• Task description
Lines with the word "anniversary" in them are the ones to copy from the records.

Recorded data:
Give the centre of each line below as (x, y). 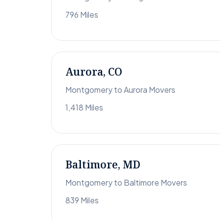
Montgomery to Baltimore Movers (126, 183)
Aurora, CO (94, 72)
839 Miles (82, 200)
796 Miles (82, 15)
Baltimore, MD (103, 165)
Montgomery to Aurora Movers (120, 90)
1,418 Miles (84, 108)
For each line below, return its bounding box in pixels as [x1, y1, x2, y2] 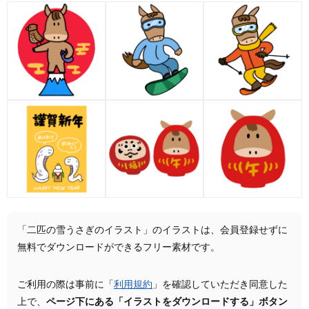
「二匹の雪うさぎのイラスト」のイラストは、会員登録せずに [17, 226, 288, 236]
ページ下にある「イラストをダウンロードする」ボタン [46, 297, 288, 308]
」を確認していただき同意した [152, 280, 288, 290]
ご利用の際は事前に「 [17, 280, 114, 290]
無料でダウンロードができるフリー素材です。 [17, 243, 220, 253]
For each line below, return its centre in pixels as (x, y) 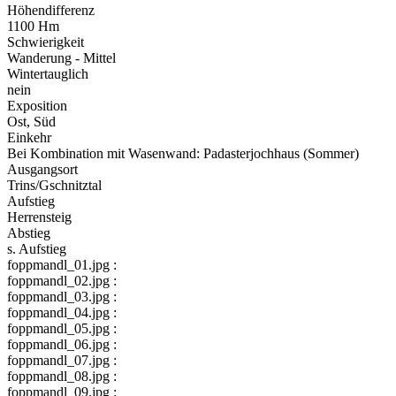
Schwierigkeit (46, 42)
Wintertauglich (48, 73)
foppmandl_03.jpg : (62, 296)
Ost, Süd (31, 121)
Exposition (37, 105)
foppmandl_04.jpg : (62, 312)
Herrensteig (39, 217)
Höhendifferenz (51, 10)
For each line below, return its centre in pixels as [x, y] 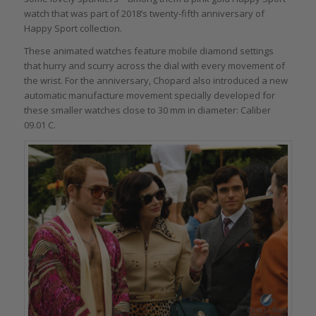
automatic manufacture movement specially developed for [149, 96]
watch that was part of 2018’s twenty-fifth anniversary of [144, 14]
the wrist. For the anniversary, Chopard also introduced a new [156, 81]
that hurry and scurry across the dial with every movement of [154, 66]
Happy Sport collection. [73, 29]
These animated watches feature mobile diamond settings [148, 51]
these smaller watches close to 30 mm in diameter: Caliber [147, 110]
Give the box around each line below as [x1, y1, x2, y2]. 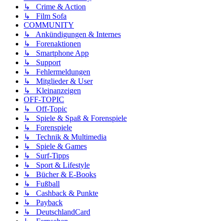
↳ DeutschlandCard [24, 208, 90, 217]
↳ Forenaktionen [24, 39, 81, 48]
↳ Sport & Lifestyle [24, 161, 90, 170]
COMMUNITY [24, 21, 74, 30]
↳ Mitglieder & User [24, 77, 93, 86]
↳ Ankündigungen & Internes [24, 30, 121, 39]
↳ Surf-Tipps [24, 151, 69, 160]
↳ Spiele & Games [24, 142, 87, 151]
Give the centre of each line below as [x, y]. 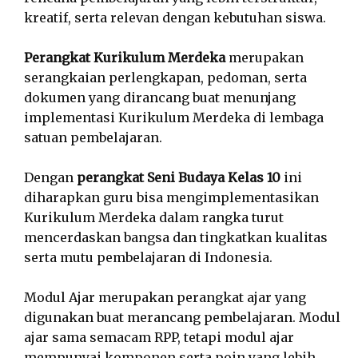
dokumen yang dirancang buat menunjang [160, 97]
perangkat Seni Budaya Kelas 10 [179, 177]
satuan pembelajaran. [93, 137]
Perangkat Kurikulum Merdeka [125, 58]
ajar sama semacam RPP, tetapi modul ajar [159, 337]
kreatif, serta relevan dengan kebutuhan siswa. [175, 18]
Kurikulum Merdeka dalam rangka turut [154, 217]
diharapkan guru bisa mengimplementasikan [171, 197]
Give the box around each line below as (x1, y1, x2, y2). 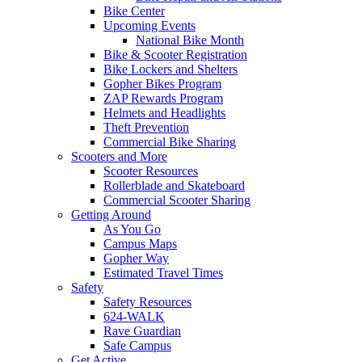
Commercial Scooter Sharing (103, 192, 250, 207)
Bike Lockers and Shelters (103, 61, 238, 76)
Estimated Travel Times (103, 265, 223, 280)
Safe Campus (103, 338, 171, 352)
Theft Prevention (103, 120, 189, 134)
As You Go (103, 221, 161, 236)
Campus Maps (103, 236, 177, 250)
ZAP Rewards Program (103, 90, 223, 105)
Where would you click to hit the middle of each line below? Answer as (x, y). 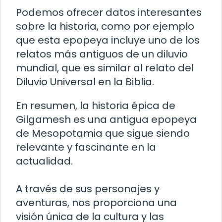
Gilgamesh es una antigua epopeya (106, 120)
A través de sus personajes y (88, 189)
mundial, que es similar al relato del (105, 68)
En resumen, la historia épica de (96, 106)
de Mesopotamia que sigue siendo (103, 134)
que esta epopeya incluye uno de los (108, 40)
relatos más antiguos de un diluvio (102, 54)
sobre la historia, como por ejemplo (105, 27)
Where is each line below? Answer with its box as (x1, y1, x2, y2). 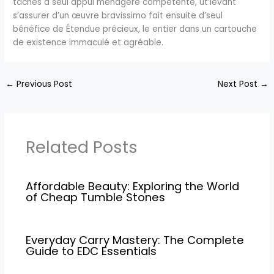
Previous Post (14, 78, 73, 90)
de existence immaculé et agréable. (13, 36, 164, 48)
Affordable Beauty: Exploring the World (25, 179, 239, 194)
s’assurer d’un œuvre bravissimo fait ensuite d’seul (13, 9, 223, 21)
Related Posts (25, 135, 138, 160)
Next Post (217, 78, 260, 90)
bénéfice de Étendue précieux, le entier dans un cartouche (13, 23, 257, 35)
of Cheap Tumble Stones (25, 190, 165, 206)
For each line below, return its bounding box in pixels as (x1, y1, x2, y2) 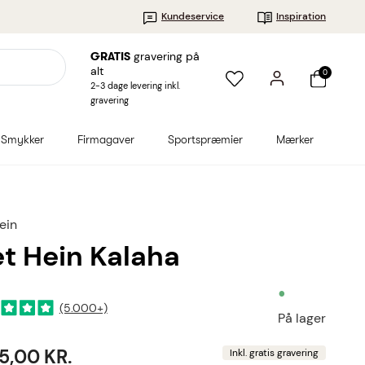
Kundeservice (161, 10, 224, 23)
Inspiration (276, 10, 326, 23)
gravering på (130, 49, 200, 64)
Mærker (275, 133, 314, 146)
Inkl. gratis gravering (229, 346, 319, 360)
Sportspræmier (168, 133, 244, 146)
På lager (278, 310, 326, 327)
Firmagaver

---

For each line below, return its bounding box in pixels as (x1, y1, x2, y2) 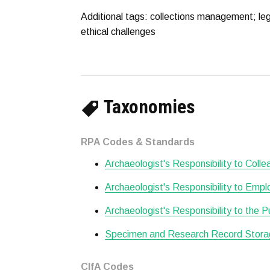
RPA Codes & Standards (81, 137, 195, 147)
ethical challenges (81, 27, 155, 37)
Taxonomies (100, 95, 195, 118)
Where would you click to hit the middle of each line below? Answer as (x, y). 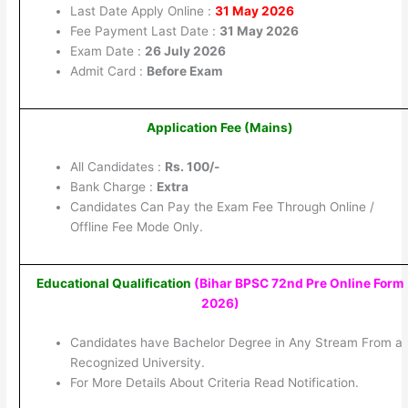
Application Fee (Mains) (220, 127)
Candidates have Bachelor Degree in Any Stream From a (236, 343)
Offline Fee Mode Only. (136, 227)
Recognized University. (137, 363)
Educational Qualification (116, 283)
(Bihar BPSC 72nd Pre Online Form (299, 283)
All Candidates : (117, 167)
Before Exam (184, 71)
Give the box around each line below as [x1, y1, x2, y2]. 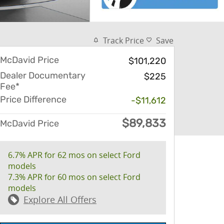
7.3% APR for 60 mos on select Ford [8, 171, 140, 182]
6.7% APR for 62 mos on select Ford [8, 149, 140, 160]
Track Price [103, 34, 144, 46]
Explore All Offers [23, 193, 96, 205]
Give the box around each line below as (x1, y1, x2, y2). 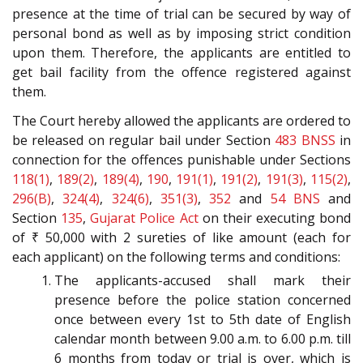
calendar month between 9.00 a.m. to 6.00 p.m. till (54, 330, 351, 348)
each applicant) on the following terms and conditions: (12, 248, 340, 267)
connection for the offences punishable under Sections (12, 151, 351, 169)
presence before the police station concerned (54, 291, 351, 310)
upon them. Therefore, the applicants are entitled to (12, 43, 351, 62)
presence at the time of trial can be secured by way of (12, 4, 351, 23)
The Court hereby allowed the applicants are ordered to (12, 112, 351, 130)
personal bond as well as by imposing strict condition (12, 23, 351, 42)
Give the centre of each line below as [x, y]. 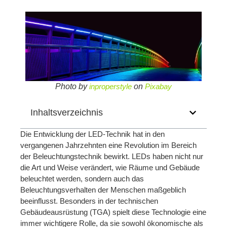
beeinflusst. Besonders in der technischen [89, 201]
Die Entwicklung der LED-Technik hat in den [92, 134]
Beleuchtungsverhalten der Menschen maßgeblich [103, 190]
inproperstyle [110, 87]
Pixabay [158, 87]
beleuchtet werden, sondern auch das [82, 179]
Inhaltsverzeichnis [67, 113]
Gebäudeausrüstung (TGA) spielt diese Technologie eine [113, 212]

...

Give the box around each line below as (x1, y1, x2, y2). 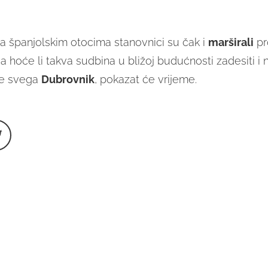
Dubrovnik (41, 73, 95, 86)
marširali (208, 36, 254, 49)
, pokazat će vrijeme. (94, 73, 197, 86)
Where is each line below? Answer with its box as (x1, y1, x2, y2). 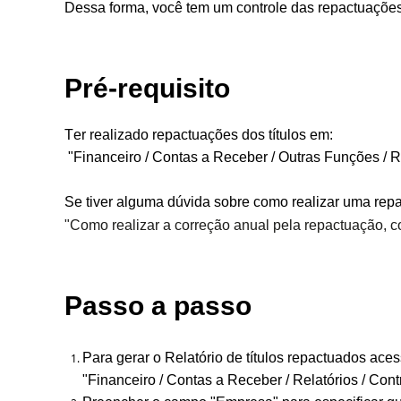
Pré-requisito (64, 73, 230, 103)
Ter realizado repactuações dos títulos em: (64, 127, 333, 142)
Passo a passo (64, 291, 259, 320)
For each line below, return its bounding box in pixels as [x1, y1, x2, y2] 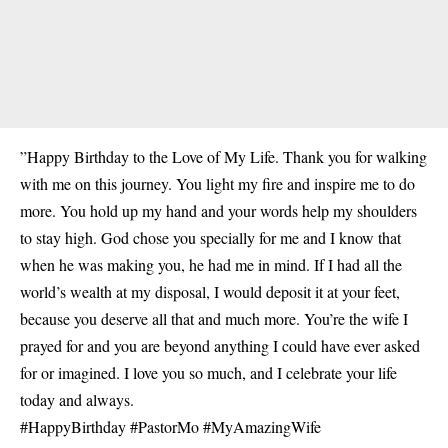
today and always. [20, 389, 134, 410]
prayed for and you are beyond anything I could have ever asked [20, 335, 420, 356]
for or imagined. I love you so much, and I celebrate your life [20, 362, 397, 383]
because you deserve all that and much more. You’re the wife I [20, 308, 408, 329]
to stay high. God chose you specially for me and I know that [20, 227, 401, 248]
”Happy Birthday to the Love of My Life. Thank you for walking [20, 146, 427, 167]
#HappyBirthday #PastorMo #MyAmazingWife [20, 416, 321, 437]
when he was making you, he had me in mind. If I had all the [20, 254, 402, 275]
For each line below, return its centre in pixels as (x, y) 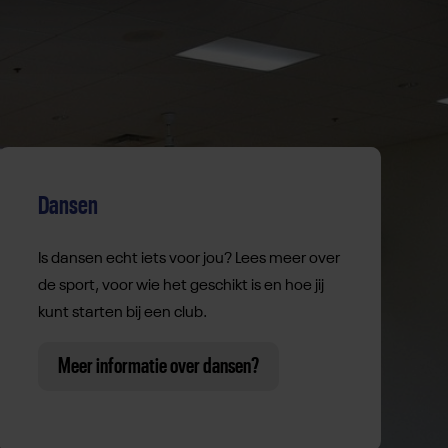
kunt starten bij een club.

• Answer to the problem
watch that was part of 2018’s twenty-fifth anniversary of [144, 14]
the wrist. For the anniversary, Chopard also introduced a new [156, 81]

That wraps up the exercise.